Sunnova submits application to develop solar + storage “micro-utilities” in California

Sunnova Energy has announced it has filed with the California Public Utilities Commission (CPUC) to develop a first-of-its-kind solar and storage-focused “micro-utility” in California.

Sunnova established a wholly owned subsidiary called Sunnova Community Microgrids California (SCMC) to own and operate EaaS offerings in new communities, including power generation, storage and distribution infrastructure. SCMC aims to develop largely self-sufficient micro-utilities by equipping new home communities with solar power and storage to provide consumers with a better energy service that allows them to live in a more resilient home and community with the latest generation of energy infrastructure. SCMC will focus on new construction homes, enabling the company to partner with developers to design and deploy distributed solar microgrids for communities that will benefit from enhanced sustainability and clean, resilient and reliable power. These communities will be known as Sunnova Adaptive Communities.

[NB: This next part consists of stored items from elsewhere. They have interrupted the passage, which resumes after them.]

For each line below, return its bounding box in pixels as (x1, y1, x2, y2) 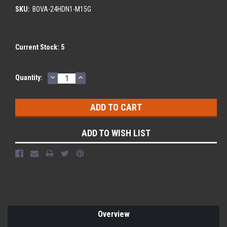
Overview (97, 209, 130, 219)
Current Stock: (15, 43, 61, 51)
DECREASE (49, 71, 92, 82)
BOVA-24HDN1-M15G (32, 5, 91, 13)
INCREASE (77, 71, 119, 82)
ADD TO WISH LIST (82, 127, 150, 138)
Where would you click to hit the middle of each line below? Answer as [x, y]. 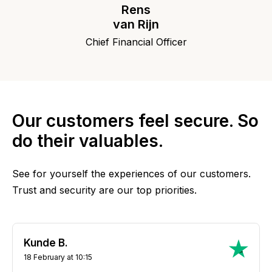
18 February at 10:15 [58, 257]
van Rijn [136, 24]
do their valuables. [88, 141]
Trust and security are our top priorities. [104, 190]
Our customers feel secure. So [135, 121]
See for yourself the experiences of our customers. [131, 173]
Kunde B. [46, 243]
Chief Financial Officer [136, 42]
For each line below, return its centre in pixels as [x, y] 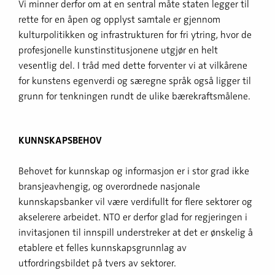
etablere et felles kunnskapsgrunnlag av [103, 248]
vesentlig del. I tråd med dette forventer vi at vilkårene [133, 65]
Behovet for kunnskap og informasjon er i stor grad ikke [134, 171]
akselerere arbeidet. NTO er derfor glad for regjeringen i [133, 217]
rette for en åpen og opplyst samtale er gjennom [119, 19]
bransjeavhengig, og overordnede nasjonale [109, 186]
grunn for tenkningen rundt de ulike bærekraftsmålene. [134, 96]
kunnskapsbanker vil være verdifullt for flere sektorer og [135, 202]

“Community microgrids are the future because they provide the unique opportunity to share excess electricity, putting power into the hands of homeowners and significantly improving the resilience of communities,” said William J. (John) Berger, founder and CEO of Sunnova . “Sunnova is breaking new ground by extending its distributed energy services platform from homes to entire communities. We envision a future where communities, neighborhoods and businesses can operate independently of the old grid with renewable energy sources that provide uninterrupted power.”

“We believe that microgrids meet a strong market need for more robust energy solutions and better connectivity,” added Berger. “The Sunnova Adaptive Community empowers consumers to produce, share and deliver power when it’s most needed. SCMC’s application highlights the relief that the existing transmission and distribution system will experience as most of the power that will be consumed by these communities will be generated locally from renewable sources. We hope the CPUC will act quickly to approve our application so that we can begin serving new communities.”

SCMC took formal steps for the CPUC to qualify as a “micro-utility” and to apply for a certificate to build and operate microgrids under Section 2780 and Section 1001 of the California Public Utilities Code, respectively. Sunnova sees micro-utilities as a way forward for qualified companies to propose to build multi-property microgrids for residential and commercial customers in California. By filing with the CPUC, SCMC aims to be the first solar and storage focused “micro-utility” company in California certified to own and operate nanogrids (behind the meter) and community assets, including the distribution infrastructure (front of the meter), as part of integrated microgrid communities. SCMC’s community assets include full distribution infrastructure and energy assets, including solar, battery storage and emergency generation.